Старик посмотрел вверх. Его седая с рыжевато-черным оттенком борода встала лопатой, он поводил ею, будто локатором, и произнес:
— Сейчас не видно, но где-нибудь крутятся, супостаты. Эх, была не была! Двум смертям не бывать, одной не миновать! Уж больно вы ребята хорошие. Плавать-то умеете?
— Умеем, — быстро ответил Гончаров.
Фадеев посмотрел на водную гладь реки. Конечно, Волга — не Дон, но что поделаешь, иного пути нет, малейшее сомнение — и старик может отказаться.
Дед быстро оттолкнул лодку, вскочил на корму, крикнув летчикам:
— Садитесь на весла и гребите!
Ваня освоился сразу, а у Анатолия гребля не получалась. Честолюбие его страдало, он злился, но виду не подавал.
Старик то и дело давал советы, поменял гребцов местами, посадив Гончарова вперед, и постепенно синхронность движений наладилась. Лодка пошла быстрее.
— Вот, казалось бы, чего хитрого в гребле? Но ведь не каждый к этому приспособлен. В былые времена у хозяина-рыбака хороший песельник в почете был. На ветру — под парусом, а в речках да лиманах, где нет простору, там руки и сила нужны. Пришел первым, поставил сети — рыба твоя, опоздал — на котел не поймаешь, потому что который попроворнее уже перегородил главный путь рыбе и берет ее мешками, а тебе шиш под нос…
Дед так увлекся своими рассказами, а летчики — греблей, что не заметили, как появилась в небесном просторе пара «мессеров».
— Вот они! — первым увидел их Ваня.
Фадеев взглянул на правый берег, от которого они отошли уже на приличное расстояние, потом на левый, до которого было ближе, но тоже еще далековато, и приналег на весла.
Летчики гребли быстрее и быстрее и даже не сбивались, периодически бросая взгляды в небо. «Мессеры» медленно разворачивались, просматривая водное пространство в поисках подходящей для себя или бомбардировщиков добычи.
— Эти нашего брата редко трогают, но иногда хулиганят. Как говорится: кошке — игрушки, мышке — слезки. Но другие, у которых колеса, а под крыльями — бомбы, сыплют по малым и большим судам. Мы в это время выезжаем на подбор рыбы.
— И не боитесь, дедушка?
— Боимся, да еще как!

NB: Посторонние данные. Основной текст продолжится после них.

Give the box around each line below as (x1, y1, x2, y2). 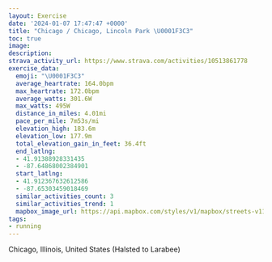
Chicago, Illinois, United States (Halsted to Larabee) (8, 244, 181, 255)
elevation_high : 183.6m (15, 125, 96, 133)
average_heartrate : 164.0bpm (15, 79, 114, 87)
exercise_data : (8, 65, 60, 73)
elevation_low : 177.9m (15, 132, 92, 140)
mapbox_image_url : (15, 207, 79, 215)
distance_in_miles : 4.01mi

Но не пропадать же добру! Ему, гаду, все равно, а нам-то жалко.
«Мессершмитты» ушли вверх по Волге, гребцы, чтобы передохнуть, снизили темп. Анатолий лишь смахнул ладонью пот со лба, как дед тревожно вскрикнул: — Гудят!
Фадеев крутанул головой и увидел несущиеся на бреющем «мессеры». «Сейчас откроют огонь», — беспокойно подумал он. Опасность катастрофически нарастала. Мгновение — и разрывной снаряд может пронзить тело. Захотелось прыгнуть в воду и скрыться, спрятаться в ней, но положение старшего требовало хранить присутствие духа.
«Мессеры» снизились почти до воды.
— Ложись! — крикнул дед.
Фадеев инстинктивно втянул голову в плечи. Через мгновение над головой пронеслась тень, прогремел гром ревущих моторов. Запах выхлопных разов повис в воздухе. Немцы взмыли вверх и плавным правым разворотом стали набирать высоту. «Издевались, гады», — злился Фадеев.